* [YOUR OBJECTIVE] Below are entries. Pull out all lines containing "Make".

Data excerpts:
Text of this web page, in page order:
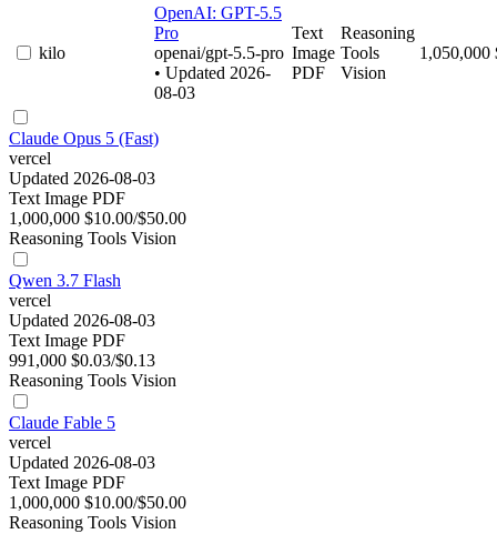
kilo
OpenAI: GPT-5.5
Pro
openai/gpt-5.5-pro
• Updated 2026-
08-03
Text
Image
PDF
Reasoning
Tools
Vision
1,050,000
Claude Opus 5 (Fast)
vercel
Updated 2026-08-03
Text Image PDF
1,000,000 $10.00/$50.00
Reasoning Tools Vision
Qwen 3.7 Flash
vercel
Updated 2026-08-03
Text Image PDF
991,000 $0.03/$0.13
Reasoning Tools Vision
Claude Fable 5
vercel
Updated 2026-08-03
Text Image PDF
1,000,000 $10.00/$50.00
Reasoning Tools Vision
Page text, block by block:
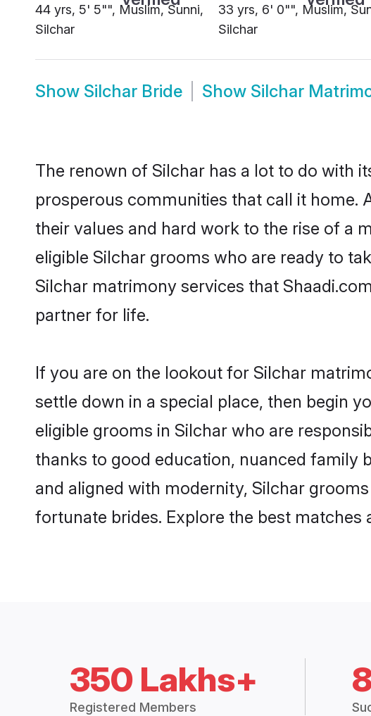
44 yrs, 5' 5"", Muslim, Sunni,
Silchar
33 yrs, 6' 0"", Muslim,
Silchar
Show Silchar Bride Show Silchar
The renown of Silchar has a lot to do with
prosperous communities that call it home.
their values and hard work to the rise of a
eligible Silchar grooms who are ready to
Silchar matrimony services that
partner for life.
If you are on the lookout for Silchar
settle down in a special place, then begin
eligible grooms in Silchar who are
thanks to good education, nuanced family
and aligned with modernity, Silchar
fortunate brides. Explore the best
350 Lakhs+
Registered Members
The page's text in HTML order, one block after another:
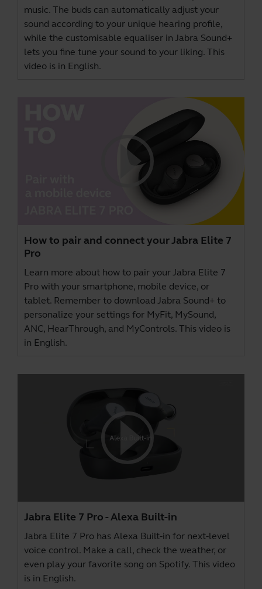
music. The buds can automatically adjust your
sound according to your unique hearing profile,
while the customisable equaliser in Jabra Sound+
lets you fine tune your sound to your liking. This
video is in English.
How to pair and connect your Jabra Elite 7
Pro
Learn more about how to pair your Jabra Elite 7
Pro with your smartphone, mobile device, or
tablet. Remember to download Jabra Sound+ to
personalize your settings for MyFit, MySound,
ANC, HearThrough, and MyControls. This video is
in English.
Jabra Elite 7 Pro - Alexa Built-in
Jabra Elite 7 Pro has Alexa Built-in for next-level
voice control. Make a call, check the weather, or
even play your favorite song on Spotify. This video
is in English.
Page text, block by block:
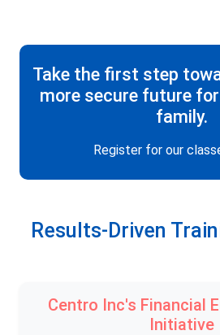
Take the first step
more secure future
family.
Register for our
Results-Driven
Centro Inc's Financial
Initiative
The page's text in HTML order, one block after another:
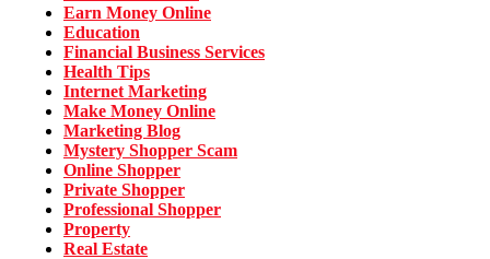
Earn Money Online
Education
Financial Business Services
Health Tips
Internet Marketing
Make Money Online
Marketing Blog
Mystery Shopper Scam
Online Shopper
Private Shopper
Professional Shopper
Property
Real Estate
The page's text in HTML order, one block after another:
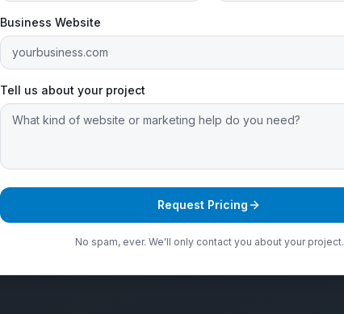
Business Website
Tell us about your project
Request Pricing
No spam, ever. We'll only contact you about your project.
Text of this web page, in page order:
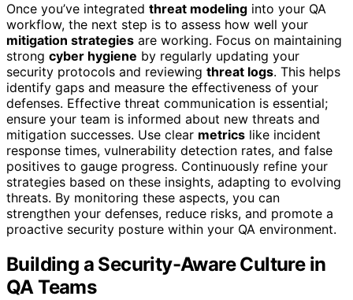
Once you’ve integrated threat modeling into your QA
workflow, the next step is to assess how well your
mitigation strategies are working. Focus on maintaining
strong cyber hygiene by regularly updating your
security protocols and reviewing threat logs. This helps
identify gaps and measure the effectiveness of your
defenses. Effective threat communication is essential;
ensure your team is informed about new threats and
mitigation successes. Use clear metrics like incident
response times, vulnerability detection rates, and false
positives to gauge progress. Continuously refine your
strategies based on these insights, adapting to evolving
threats. By monitoring these aspects, you can
strengthen your defenses, reduce risks, and promote a
proactive security posture within your QA environment.
Building a Security-Aware Culture in
QA Teams
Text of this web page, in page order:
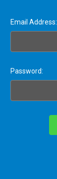
Email Address:
Password:
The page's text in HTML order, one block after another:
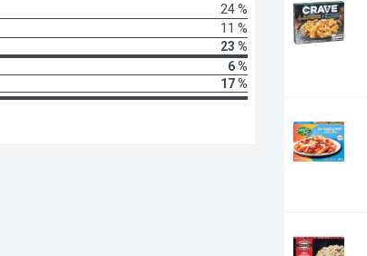
24 %
11 %
23 %
6 %
17 %
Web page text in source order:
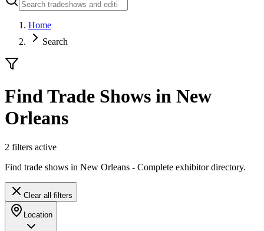
Home
Search
Find Trade Shows in New
Orleans
2 filters active
Find trade shows in New Orleans - Complete exhibitor directory.
Clear all filters
Location
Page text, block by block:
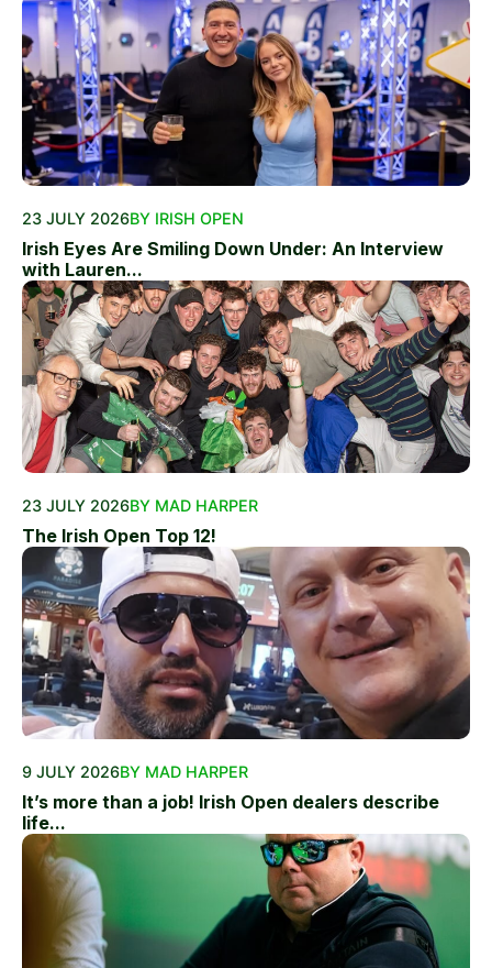
23 JULY 2026BY IRISH OPEN
Irish Eyes Are Smiling Down Under: An Interview
with Lauren...
23 JULY 2026BY MAD HARPER
The Irish Open Top 12!
9 JULY 2026BY MAD HARPER
It’s more than a job! Irish Open dealers describe
life...

* [COMPLETED TASK]
voice control. Make a call, check the weather, or
Make Money Online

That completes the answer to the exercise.